Restate word for word the lines below that run from the one holding "selecionadas por meio" through the one holding "These cells are", inclusive. Pictures don't belong in the copy.

[SUPPLIED DATA Boundary: Start]

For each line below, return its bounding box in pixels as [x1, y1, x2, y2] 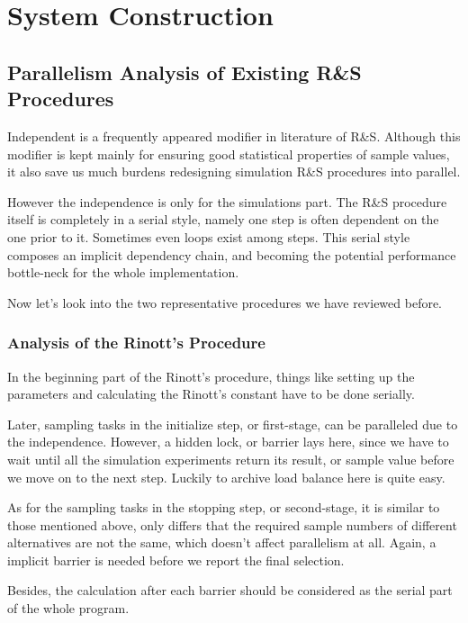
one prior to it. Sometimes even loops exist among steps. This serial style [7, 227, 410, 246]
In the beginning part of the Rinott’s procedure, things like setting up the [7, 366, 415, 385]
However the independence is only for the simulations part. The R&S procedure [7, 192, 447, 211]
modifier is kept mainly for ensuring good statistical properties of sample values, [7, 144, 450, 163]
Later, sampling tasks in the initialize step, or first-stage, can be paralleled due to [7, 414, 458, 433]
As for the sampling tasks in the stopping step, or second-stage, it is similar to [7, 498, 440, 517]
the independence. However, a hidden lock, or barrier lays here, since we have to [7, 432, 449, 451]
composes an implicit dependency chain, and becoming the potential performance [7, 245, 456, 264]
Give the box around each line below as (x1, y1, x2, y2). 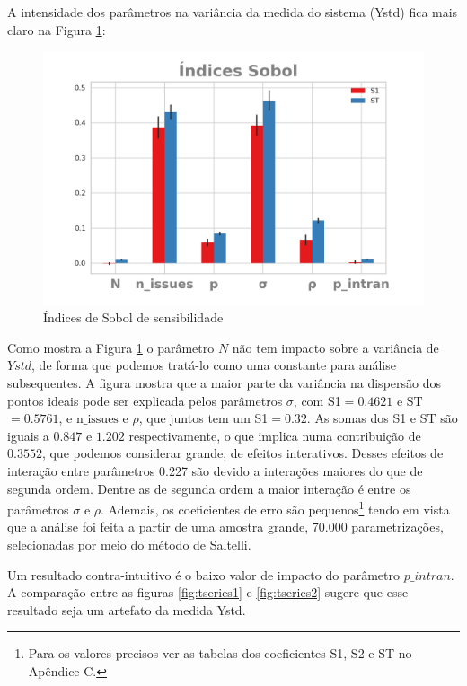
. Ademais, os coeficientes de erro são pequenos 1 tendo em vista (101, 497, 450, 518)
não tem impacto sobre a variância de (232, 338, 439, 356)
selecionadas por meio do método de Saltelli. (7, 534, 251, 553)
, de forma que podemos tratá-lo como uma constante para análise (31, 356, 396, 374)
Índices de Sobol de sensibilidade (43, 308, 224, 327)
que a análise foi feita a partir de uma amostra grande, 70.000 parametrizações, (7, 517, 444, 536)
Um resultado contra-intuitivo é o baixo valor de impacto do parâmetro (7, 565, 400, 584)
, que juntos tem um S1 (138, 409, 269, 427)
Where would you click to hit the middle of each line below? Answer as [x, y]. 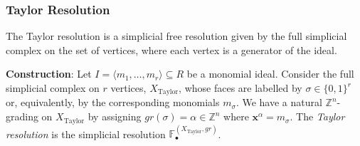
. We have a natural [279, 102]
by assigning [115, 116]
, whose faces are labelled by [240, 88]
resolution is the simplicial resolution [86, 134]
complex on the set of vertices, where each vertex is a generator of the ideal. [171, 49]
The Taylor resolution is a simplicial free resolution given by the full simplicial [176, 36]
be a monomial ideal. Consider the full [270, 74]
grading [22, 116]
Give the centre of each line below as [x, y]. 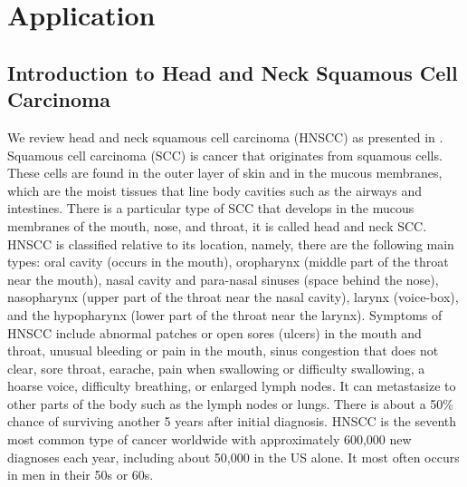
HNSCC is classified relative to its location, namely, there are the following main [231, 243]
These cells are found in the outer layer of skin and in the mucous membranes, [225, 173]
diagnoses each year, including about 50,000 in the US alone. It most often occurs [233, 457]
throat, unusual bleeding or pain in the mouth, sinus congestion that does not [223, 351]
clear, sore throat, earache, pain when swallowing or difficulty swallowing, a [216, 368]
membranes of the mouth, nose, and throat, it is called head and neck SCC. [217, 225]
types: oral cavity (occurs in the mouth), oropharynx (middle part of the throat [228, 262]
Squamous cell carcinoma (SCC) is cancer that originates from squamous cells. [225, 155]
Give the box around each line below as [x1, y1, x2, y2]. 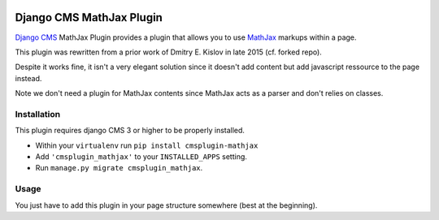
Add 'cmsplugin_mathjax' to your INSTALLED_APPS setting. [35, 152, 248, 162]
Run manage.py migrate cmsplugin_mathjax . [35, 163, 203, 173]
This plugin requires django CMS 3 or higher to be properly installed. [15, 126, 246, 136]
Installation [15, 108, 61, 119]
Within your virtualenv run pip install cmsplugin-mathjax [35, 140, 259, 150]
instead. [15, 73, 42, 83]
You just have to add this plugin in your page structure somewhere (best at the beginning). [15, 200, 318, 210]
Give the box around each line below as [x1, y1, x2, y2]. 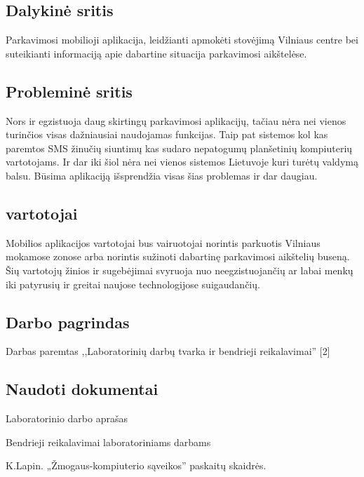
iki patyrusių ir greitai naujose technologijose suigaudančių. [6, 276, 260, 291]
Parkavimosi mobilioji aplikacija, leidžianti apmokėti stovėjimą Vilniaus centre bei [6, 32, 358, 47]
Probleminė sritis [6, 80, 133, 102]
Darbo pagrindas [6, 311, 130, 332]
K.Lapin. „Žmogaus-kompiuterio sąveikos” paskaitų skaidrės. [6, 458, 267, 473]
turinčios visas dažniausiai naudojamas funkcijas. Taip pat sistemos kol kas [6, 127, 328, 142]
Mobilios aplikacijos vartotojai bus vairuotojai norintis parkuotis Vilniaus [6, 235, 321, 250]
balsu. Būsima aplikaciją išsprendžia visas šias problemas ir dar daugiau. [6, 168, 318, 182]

[SUPPLIED DATA Boundary: End]
[SUPPLIED DATA Boundary: Start]

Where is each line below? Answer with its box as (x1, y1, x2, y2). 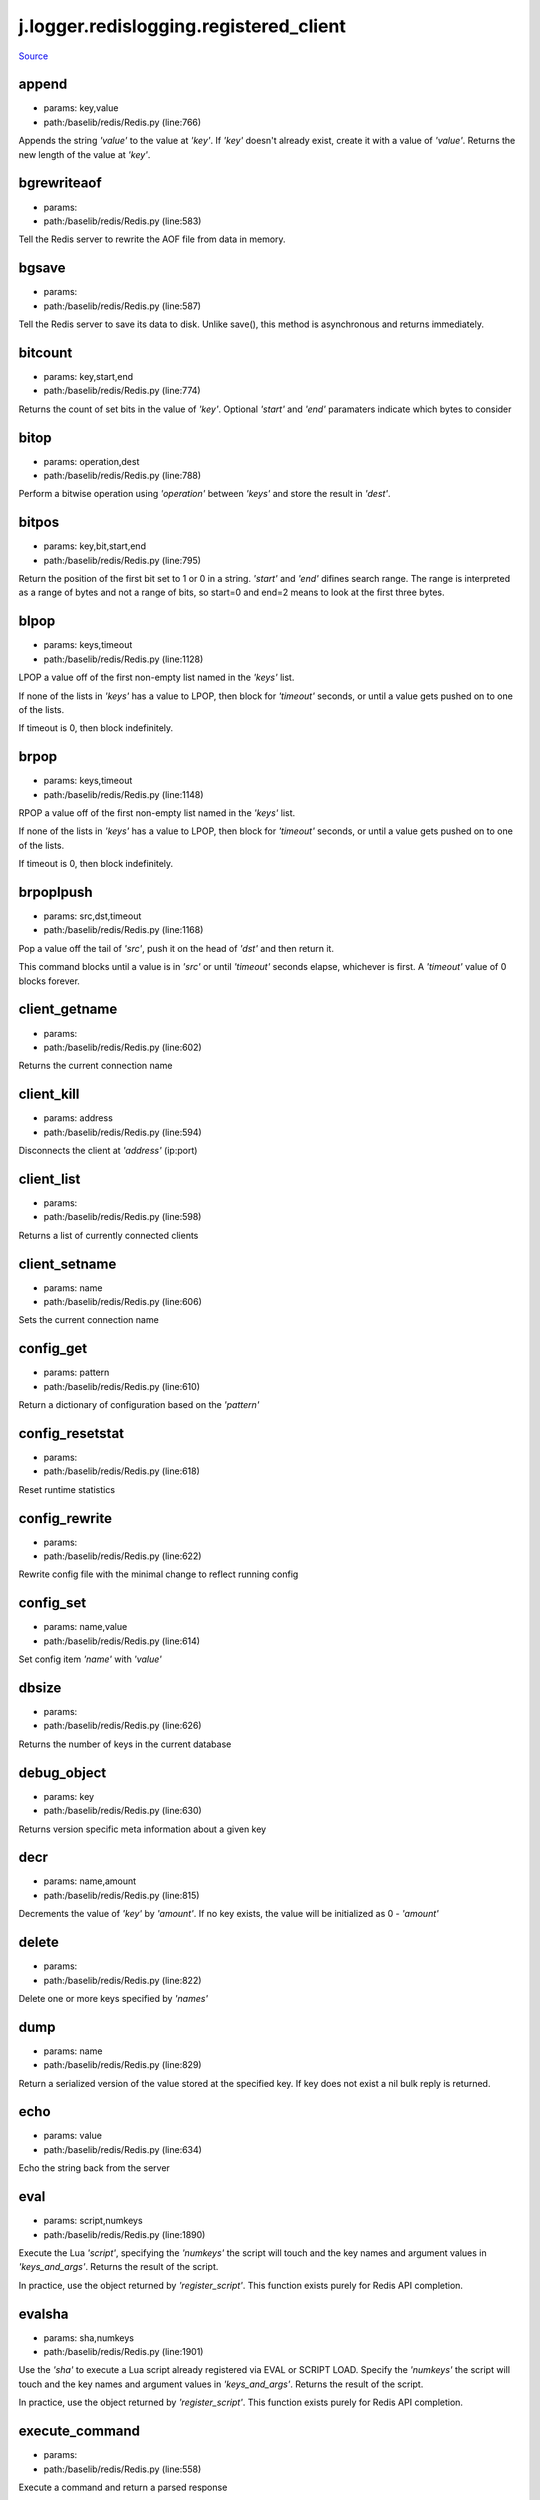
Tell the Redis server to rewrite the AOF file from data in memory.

[SUPPLIED DATA Boundary: End]

• RESPONSE BELOW:
selecionadas por meio do método de Saltelli. (7, 534, 251, 553)
, de forma que podemos tratá-lo como uma constante para análise (31, 356, 396, 374)
Índices de Sobol de sensibilidade (43, 308, 224, 327)
que a análise foi feita a partir de uma amostra grande, 70.000 parametrizações, (7, 517, 444, 536)
Um resultado contra-intuitivo é o baixo valor de impacto do parâmetro (7, 565, 400, 584)
, que juntos tem um S1 (138, 409, 269, 427)
Where would you click to hit the middle of each line below? Answer as [x, y]. 
. We have a natural [279, 102]
by assigning [115, 116]
, whose faces are labelled by [240, 88]
resolution is the simplicial resolution [86, 134]
complex on the set of vertices, where each vertex is a generator of the ideal. [171, 49]
The Taylor resolution is a simplicial free resolution given by the full simplicial [176, 36]
be a monomial ideal. Consider the full [270, 74]
grading [22, 116]
Give the centre of each line below as [x, y]. 
HNSCC is classified relative to its location, namely, there are the following main [231, 243]
These cells are found in the outer layer of skin and in the mucous membranes, [225, 173]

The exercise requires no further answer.